Knowing she had a baby made her straighten out and become someone different for someone else. She remembers telling her daughter that she could put her up for adoption but her daughter refused; she wanted to stay with her mother.

Her daughter lived with her for a period of time and eventually went on to attend and graduate from EC. If her daughter could do it, Tomiyasu said she could do it as well.

Over the past three years, she has become more relaxed and less-stressed throughout the day, Tomiyasu said. Other individuals in homeless situations should also try to attend school so they can work towards something for themselves, she added.

Roxann Toshiko Tomiyasu checks spring class schedule on Jan. 20, 2019. She said she has been attending EC since 2015. Photo credit: Mari Inagaki

“I think it’ll help them a lot mentally instead of being stagnated and being dumbfounded,” Tomiyasu said.

Residential community response

Despite the hardships faced by encampment residents, there have been mixed responses by the surrounding community regarding the situation along with claims that residents of the homeless encampment are involved with drug use or trading, attempted car break-ins and stealing mail.

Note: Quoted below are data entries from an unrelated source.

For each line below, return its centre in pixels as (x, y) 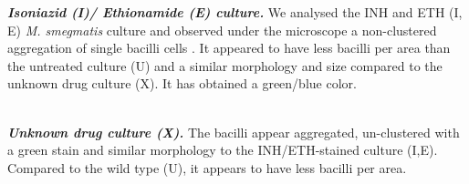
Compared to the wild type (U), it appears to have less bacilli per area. (207, 167)
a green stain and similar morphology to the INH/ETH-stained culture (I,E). (223, 150)
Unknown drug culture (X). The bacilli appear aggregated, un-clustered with (234, 132)
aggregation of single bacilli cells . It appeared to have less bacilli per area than (229, 48)
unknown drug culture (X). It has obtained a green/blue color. (182, 83)
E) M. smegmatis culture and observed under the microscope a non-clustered (222, 30)
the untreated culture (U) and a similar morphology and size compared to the (225, 65)
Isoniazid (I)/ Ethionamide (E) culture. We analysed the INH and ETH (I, (235, 12)
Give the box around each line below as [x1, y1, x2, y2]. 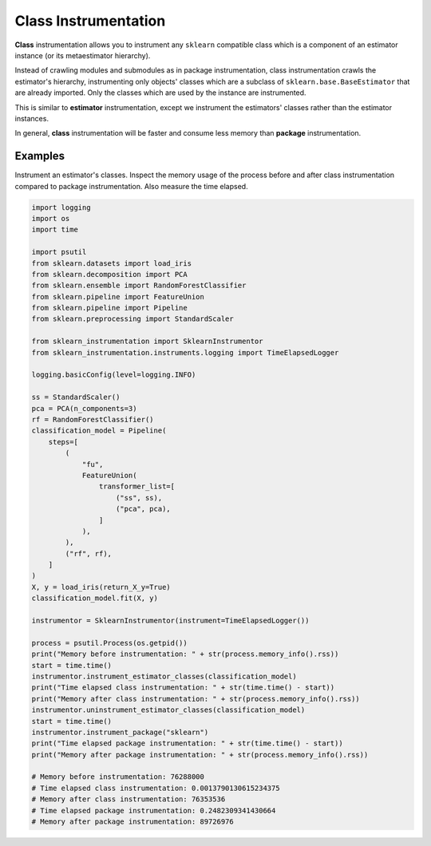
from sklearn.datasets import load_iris [31, 259, 192, 267]
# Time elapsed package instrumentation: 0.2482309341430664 [31, 806, 276, 815]
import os [31, 214, 70, 223]
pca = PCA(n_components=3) [31, 404, 137, 413]
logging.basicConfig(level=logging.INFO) [31, 370, 196, 379]
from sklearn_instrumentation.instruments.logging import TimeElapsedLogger [31, 348, 339, 357]
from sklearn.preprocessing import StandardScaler [31, 314, 235, 323]
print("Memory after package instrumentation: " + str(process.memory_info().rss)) [31, 750, 369, 759]
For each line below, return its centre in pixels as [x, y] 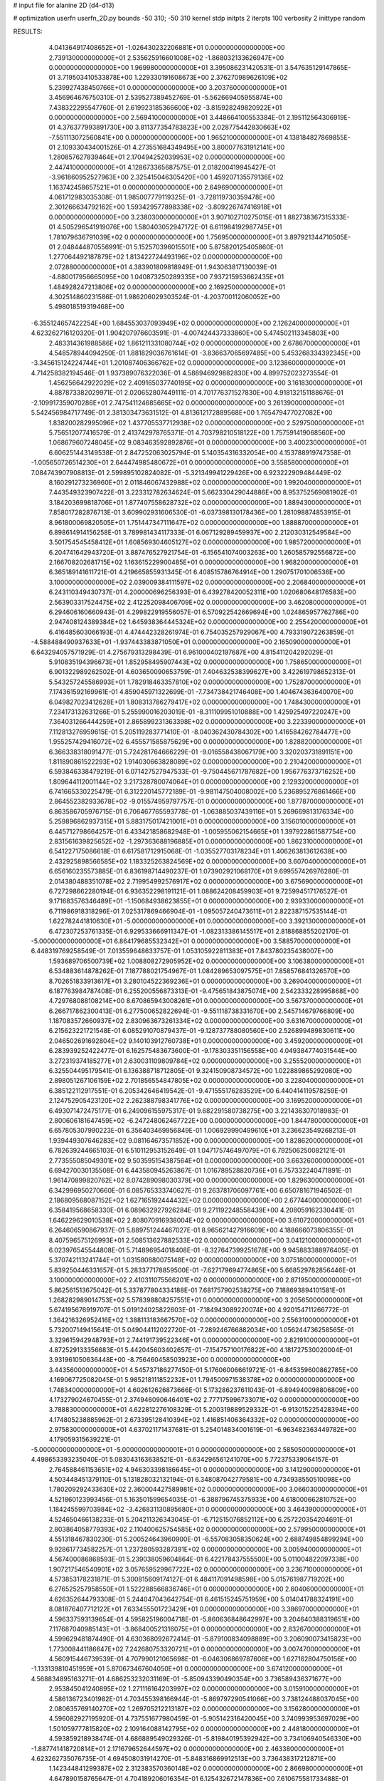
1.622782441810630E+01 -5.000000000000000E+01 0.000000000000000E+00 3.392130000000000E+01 [207, 921]
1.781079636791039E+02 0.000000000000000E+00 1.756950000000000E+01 [166, 237]
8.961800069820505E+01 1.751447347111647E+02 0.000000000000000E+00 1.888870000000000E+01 [204, 522]
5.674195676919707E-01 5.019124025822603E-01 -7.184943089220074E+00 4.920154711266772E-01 [199, 1310]
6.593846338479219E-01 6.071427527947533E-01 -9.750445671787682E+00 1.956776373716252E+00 [202, 772]
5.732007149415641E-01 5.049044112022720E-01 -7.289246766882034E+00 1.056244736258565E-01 [201, 1330]
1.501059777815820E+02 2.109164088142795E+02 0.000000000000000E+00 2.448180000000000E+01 [204, 1728]
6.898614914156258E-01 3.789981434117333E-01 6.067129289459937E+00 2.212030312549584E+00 [200, 532]
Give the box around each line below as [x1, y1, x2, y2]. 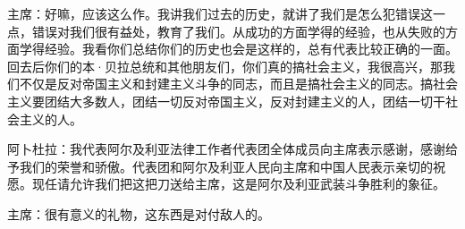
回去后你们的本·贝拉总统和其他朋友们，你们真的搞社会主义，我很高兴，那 [7, 56, 443, 75]
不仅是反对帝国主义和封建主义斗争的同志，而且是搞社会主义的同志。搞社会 [19, 74, 458, 93]
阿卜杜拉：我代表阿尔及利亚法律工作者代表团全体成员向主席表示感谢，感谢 [7, 140, 445, 158]
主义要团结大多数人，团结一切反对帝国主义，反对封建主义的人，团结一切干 [7, 91, 445, 110]
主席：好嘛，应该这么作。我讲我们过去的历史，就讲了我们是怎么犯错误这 [7, 4, 433, 22]
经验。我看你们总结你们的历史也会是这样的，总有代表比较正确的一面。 [44, 39, 458, 58]
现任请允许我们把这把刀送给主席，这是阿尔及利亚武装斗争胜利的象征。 [31, 174, 445, 193]
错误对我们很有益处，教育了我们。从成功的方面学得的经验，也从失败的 [31, 21, 445, 40]
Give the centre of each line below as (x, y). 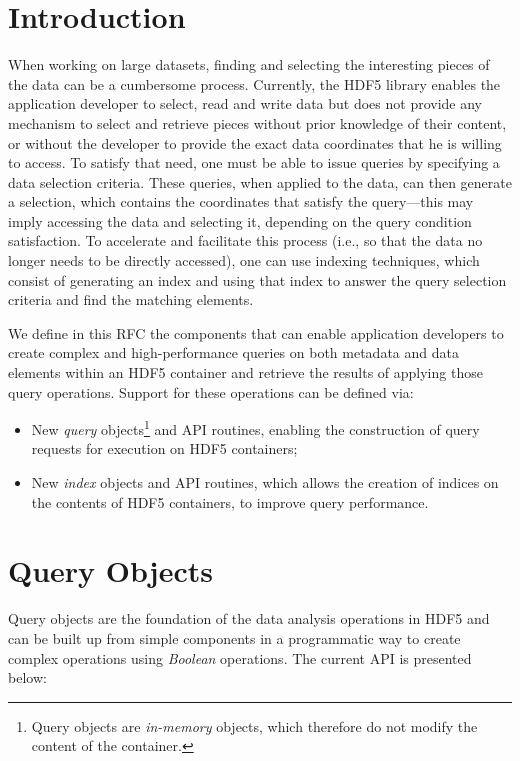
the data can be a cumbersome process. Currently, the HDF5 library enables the (254, 83)
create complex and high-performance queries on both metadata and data (233, 352)
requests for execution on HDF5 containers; (164, 448)
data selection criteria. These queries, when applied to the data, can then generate (260, 181)
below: (27, 677)
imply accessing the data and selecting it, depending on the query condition (240, 220)
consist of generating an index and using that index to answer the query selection (257, 279)
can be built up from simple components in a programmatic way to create (234, 637)
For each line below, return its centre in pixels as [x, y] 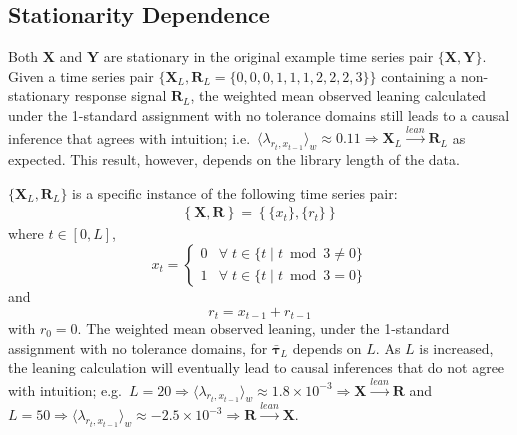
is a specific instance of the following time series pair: [235, 192]
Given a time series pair [81, 75]
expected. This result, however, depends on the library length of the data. [234, 159]
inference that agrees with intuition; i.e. [129, 137]
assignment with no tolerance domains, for [138, 347]
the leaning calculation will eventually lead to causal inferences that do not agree [256, 367]
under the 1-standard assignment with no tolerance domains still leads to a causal [259, 114]
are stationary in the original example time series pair [268, 56]
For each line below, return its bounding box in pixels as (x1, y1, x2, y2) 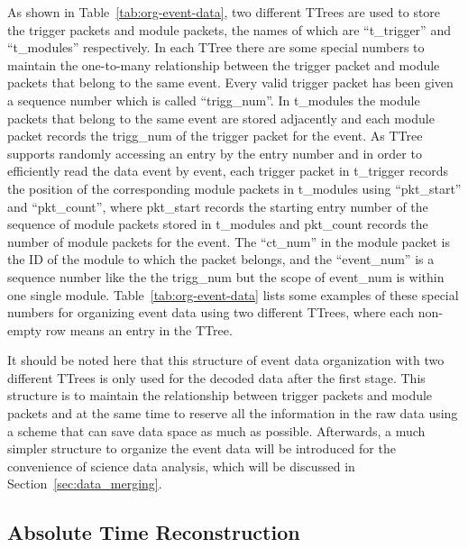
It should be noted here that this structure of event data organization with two (7, 351, 445, 370)
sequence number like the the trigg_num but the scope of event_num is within (7, 267, 445, 286)
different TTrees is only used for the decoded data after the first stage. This (7, 368, 426, 387)
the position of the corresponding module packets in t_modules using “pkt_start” (7, 178, 462, 197)
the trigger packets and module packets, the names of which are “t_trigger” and (7, 20, 451, 39)
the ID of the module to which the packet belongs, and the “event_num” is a (7, 250, 435, 269)
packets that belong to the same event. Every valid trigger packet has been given (7, 73, 454, 92)
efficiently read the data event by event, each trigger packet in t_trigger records (7, 161, 449, 180)
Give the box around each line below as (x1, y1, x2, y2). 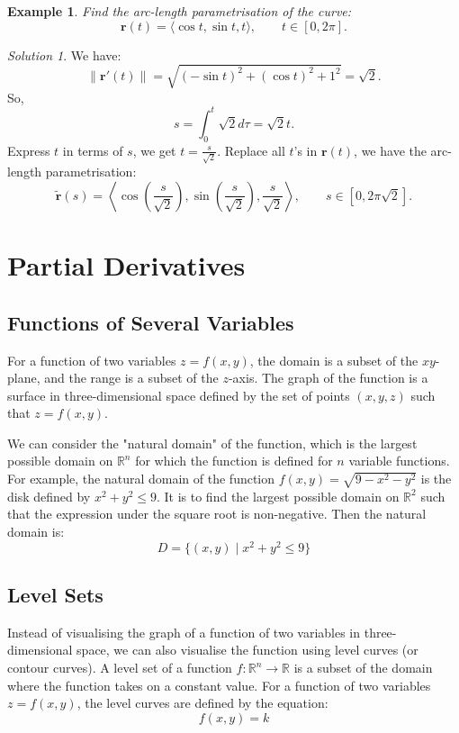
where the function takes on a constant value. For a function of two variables (7, 675, 431, 694)
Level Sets (7, 581, 103, 609)
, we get (132, 140, 176, 159)
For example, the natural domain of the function (7, 469, 275, 488)
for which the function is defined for (135, 451, 333, 470)
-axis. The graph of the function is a (228, 368, 428, 387)
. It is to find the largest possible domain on (156, 486, 400, 505)
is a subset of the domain (293, 658, 433, 677)
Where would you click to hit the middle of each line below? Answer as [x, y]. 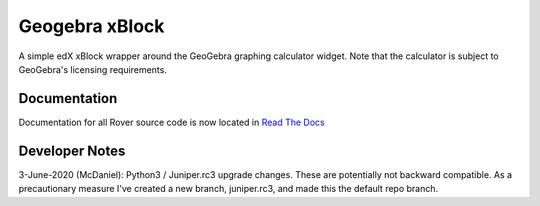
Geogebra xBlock [91, 26]
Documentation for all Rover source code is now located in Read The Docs [171, 122]
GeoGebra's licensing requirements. [92, 69]
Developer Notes [72, 150]
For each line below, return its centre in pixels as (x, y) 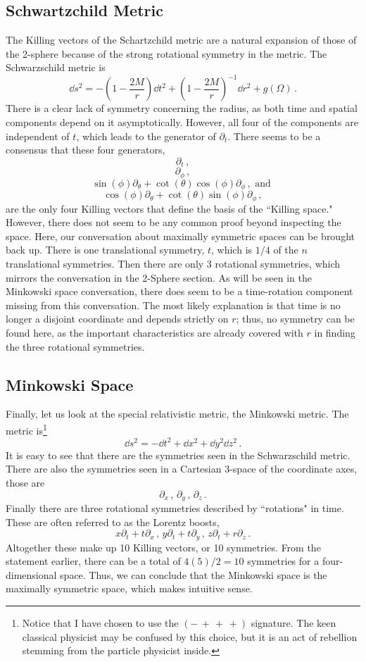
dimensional (31, 574)
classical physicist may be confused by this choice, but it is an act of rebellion (190, 636)
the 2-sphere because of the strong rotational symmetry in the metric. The (166, 53)
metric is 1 (26, 429)
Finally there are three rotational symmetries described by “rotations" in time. (175, 507)
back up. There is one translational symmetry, (105, 250)
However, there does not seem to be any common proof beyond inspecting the (173, 222)
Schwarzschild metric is (56, 67)
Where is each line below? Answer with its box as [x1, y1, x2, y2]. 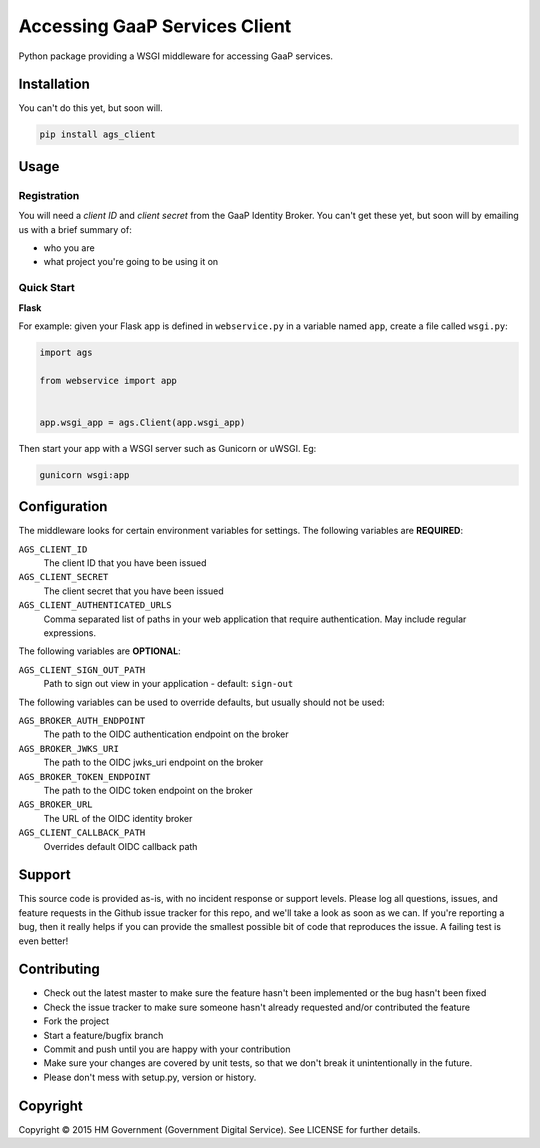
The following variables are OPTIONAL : [18, 645, 181, 657]
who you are [43, 241, 95, 254]
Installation [18, 76, 90, 93]
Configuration [18, 498, 108, 515]
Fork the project [43, 1015, 110, 1027]
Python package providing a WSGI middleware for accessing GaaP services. [18, 50, 334, 62]
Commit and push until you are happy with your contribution [43, 1043, 291, 1055]
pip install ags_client [39, 129, 157, 140]
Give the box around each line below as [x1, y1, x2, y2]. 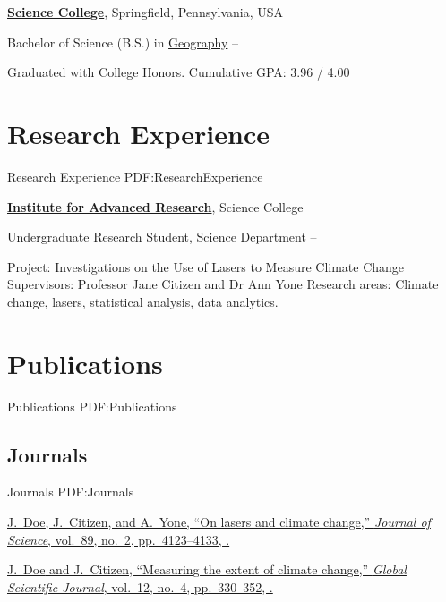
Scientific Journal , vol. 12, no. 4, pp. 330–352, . [7, 577, 273, 596]
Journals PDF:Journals [7, 482, 134, 501]
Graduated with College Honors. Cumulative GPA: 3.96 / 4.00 [7, 63, 350, 81]
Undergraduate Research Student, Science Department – [7, 227, 317, 246]
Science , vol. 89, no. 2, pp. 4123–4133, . [7, 530, 230, 548]
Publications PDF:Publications [7, 396, 177, 415]
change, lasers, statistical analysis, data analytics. [7, 292, 279, 310]
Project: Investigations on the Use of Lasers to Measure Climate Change [7, 257, 405, 276]
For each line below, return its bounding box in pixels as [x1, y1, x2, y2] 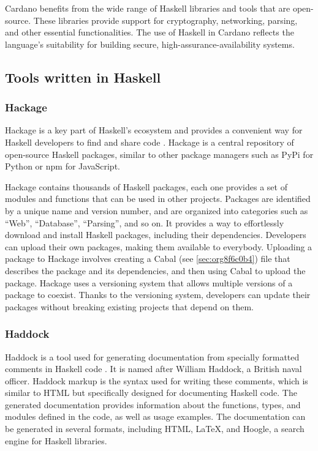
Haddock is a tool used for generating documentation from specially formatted [5, 350, 300, 363]
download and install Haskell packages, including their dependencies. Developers [5, 228, 306, 241]
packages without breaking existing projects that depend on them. [5, 300, 254, 313]
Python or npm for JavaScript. [5, 160, 120, 173]
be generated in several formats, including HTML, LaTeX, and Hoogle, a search [5, 422, 305, 435]
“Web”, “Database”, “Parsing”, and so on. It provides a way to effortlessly [5, 216, 284, 229]
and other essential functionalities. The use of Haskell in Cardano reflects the [5, 26, 294, 39]
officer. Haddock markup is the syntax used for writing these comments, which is [5, 374, 308, 387]
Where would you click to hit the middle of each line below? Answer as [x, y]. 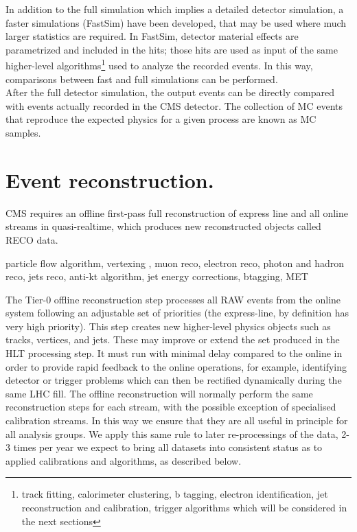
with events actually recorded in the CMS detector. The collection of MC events [174, 105]
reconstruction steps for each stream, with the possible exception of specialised [171, 407]
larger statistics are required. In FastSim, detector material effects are [152, 36]
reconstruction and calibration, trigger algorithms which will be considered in [184, 507]
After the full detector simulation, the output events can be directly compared [170, 92]
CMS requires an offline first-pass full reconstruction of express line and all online [177, 212]
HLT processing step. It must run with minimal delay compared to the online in [174, 353]
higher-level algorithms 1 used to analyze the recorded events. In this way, [159, 65]
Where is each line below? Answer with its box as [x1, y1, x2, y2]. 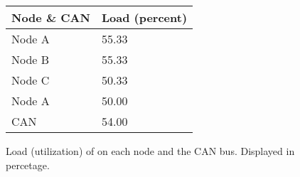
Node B [11, 51, 50, 68]
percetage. [6, 157, 50, 172]
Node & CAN [11, 9, 90, 26]
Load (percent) [101, 9, 188, 26]
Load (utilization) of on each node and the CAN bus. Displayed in [6, 144, 295, 158]
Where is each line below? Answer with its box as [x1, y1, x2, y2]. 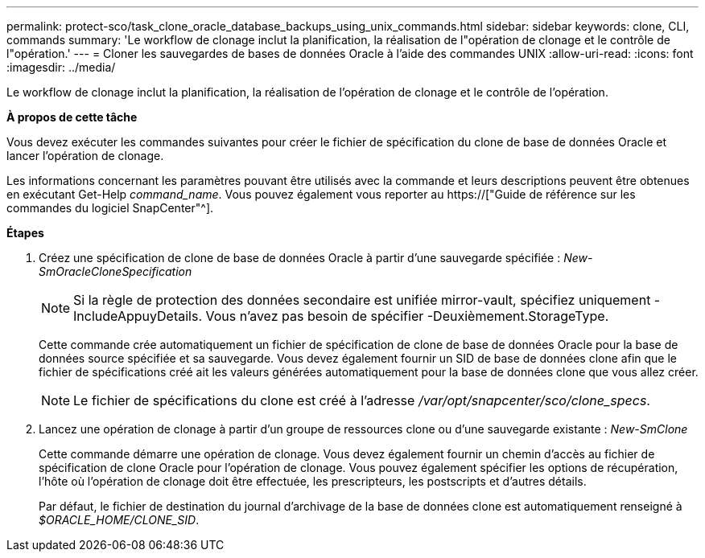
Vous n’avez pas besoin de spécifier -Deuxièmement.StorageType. [205, 308, 609, 324]
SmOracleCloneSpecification [39, 265, 192, 278]
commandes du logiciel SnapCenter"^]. [6, 201, 214, 215]
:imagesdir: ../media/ [6, 60, 116, 74]
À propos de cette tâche [6, 110, 138, 124]
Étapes [6, 226, 44, 240]
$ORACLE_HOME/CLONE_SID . [39, 513, 200, 527]
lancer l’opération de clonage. [6, 149, 164, 162]

“There is definitely a risk of higher crime, burglary, and break-ins with the homeless community across the street,” Carla Waffer, daughter of an El Camino Village resident, said.

Waffer said she recalls a situation where she had to call the police when she discovered an individual had been stashing their belongings under a tree in her mother’s lawn.

Waffer added that a police officer came over to throw the items out into the street and, although the individual was never identified, the items disappeared.

However, EC Chief of Police Michael Trevis said it is important to help everyone in the community while being compassionate.

“The challenge is to try to encourage and get that person to want that help,” Trevis said. “Unfortunately, there is an element of homeless people that for whatever reason they just do not want to help themselves.”

Trevis said that while homeless shelters are available, some individuals may be discouraged to stay there because there are too many rules they’ll have to follow.

Trevis also added that EC offers an equal opportunity to everybody and anybody can enroll in classes.

“If somebody is homeless and they wanted to enroll in classes, they can,” Trevis said. “They can apply for fee waivers, just like anybody else. We also have the Warrior Pantry.”